GM Europe spokesman Stephan Weinmann said GM was in talks about Saab but he declined to comment whether discussions were ongoing with one or several bidders.

GM said on Monday it would move ahead with closing Saab down. On Tuesday, it appointed two supervisors to oversee a wind-down, though it said it would continue to consider "several purchase proposals it has received for Saab."

The magazine’s abstract said: "According to WirtschaftsWoche information, Spyker Cars and Genii Capital have been in contact in order to make a last-second joint offer." It did not give other details.

On Tuesday, Muller said GM’s decision on Saab was a matter of "days not weeks."

Meanwhile, more than 2,000 Saab drivers gathered in their cars in the Swedish brand’s hometown Sunday to show support for the iconic mark.

"It’s hard to know exactly how many cars there were, but an estimate we’ve done puts the number at 2,500," Claes Robertsson, the head of Saab Turbo Club of Sweden, a group of Saab admirers, told AFP.

Robertsson said both Saab employees and brand enthusiasts had attended the rally, in which drivers from Germany, Denmark, Norway, the Netherlands and Britain also took part.

Swedish news agency TT said the demonstration started at the Saab museum in its southwestern Swedish hometown of Trollhaettan and ended at the Saab factory.

According to police, the four-kilometre stretch was entirely filled by Saab cars, TT reported.

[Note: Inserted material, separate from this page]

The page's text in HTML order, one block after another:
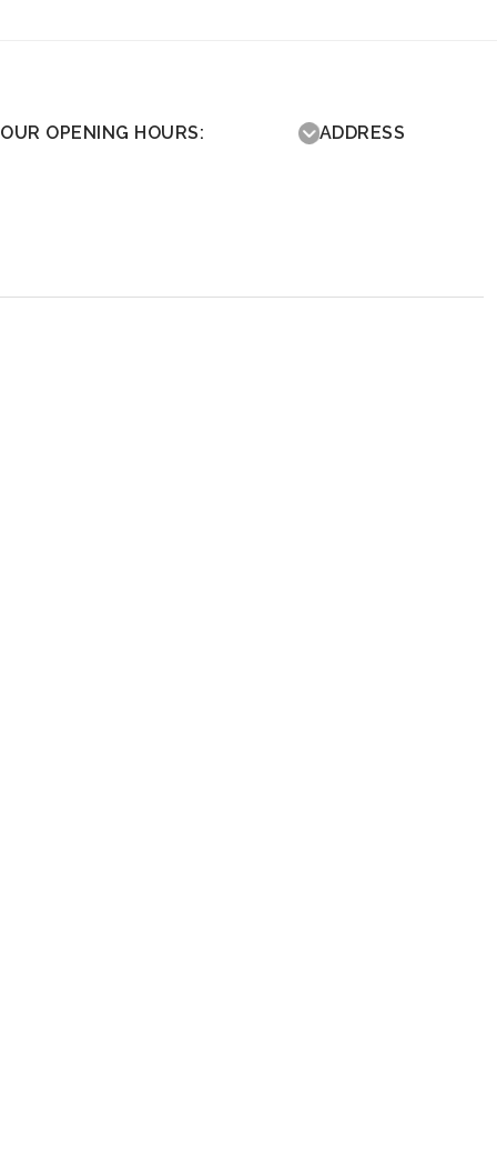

In the Netherlands, more than 500 Dutch Saab lovers rallied.

Saab, which employs 3,400 people in Sweden, is one of four major brands being sold by GM as part of a massive restructuring that began in 2005 and accelerated last year when the largest U.S. automaker went bankrupt.

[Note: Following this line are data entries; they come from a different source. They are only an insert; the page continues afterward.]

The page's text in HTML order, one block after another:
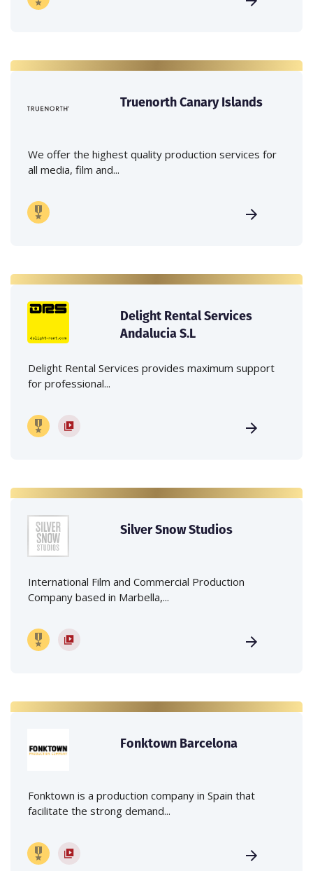
Truenorth Canary Islands
We offer the highest quality production services for
all media, film and...
Delight Rental Services
Andalucia S.L
Delight Rental Services provides maximum support
for professional...
Silver Snow Studios
International Film and Commercial Production
Company based in Marbella,...
Fonktown Barcelona
Fonktown is a production company in Spain that
facilitate the strong demand...
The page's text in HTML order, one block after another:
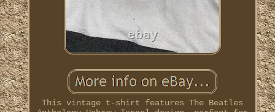
This vintage t-shirt features The Beatles
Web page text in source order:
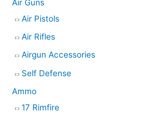
a
r
c
h
Air Guns
Air Pistols
Air Rifles
Airgun Accessories
Self Defense
Ammo
17 Rimfire

Analysts have warned some 8,000 jobs could be lost with Saab’s closure.

Source

January 12, 2010

Retailers see modest holiday gains

Filed under: online — Tags: , , — Gogo @ 5:36 am

Last-minute holiday shoppers brought relief to retailers, handing them modest sales gains for the season and prompting several to raise their fourth-quarter profit outlooks.

The improved picture comes because retailers never had to resort to drastic price-cutting after keeping inventories lean. Still, retailers may be facing chilly months as consumer spending is expected to remain muted amid high unemployment and tight credit.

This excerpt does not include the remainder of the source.